‘Another Heredia job …’ he murmured before throwing the documents into the wastepaper basket. ‘These papers are no good. Are you going to tell me your name or do we have to get serious?’
Tenant number 13 tried to utter a few words, but his lips trembled and all he managed to do was stammer something incomprehensible.
‘Don’t be afraid, my good man, nobody’s going to bite you. What have you been told? There are plenty of fucking reds out there who like to spread slanders around, but here, if people collaborate, they get treated well, like Spaniards. Come on, clothes off.’

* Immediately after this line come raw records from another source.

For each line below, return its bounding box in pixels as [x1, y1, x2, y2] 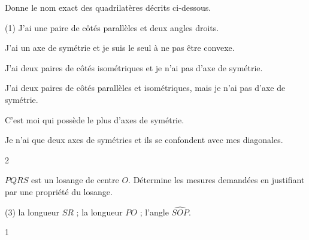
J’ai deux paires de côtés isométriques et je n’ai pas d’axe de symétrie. [5, 61, 263, 74]
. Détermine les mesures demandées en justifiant [128, 174, 305, 186]
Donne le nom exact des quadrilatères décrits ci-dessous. [5, 1, 211, 13]
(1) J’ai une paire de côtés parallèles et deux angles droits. [5, 21, 219, 34]
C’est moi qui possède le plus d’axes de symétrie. [5, 113, 184, 126]
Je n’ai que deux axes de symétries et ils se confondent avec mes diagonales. [5, 133, 283, 146]
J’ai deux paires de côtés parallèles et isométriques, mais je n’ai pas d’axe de [5, 81, 286, 94]
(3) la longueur [5, 205, 60, 218]
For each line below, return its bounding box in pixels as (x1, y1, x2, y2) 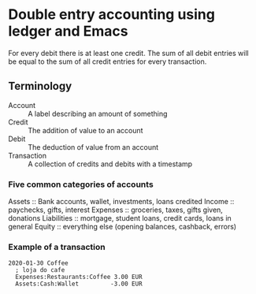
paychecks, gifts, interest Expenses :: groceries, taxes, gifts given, (8, 205, 223, 214)
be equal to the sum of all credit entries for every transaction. (8, 57, 207, 66)
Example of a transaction (8, 241, 106, 252)
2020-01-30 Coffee (8, 259, 69, 267)
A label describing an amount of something (28, 109, 168, 118)
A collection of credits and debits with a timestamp (28, 159, 193, 169)
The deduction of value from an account (28, 142, 159, 151)
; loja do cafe (15, 266, 65, 274)

The new tenant seemed to hesitate for a moment. The governor looked down, as if the whole situation was making him feel uncomfortable and only the prisoner’s stubbornness was keeping him there. A second later, the guard dealt him another blow with the rifle butt, this time in the kidneys, and knocked him down again.
‘You heard the governor. Strip down. We don’t have all night.’
Tenant number 13 managed to get up on his knees and remove his dirty, bloodstained clothes. Once he was completely naked, the guard stuck the rifle barrel under a shoulder and forced him to stand up. The governor looked up from the desk and grimaced with disgust when he saw the burns covering his torso, buttocks and much of his thighs.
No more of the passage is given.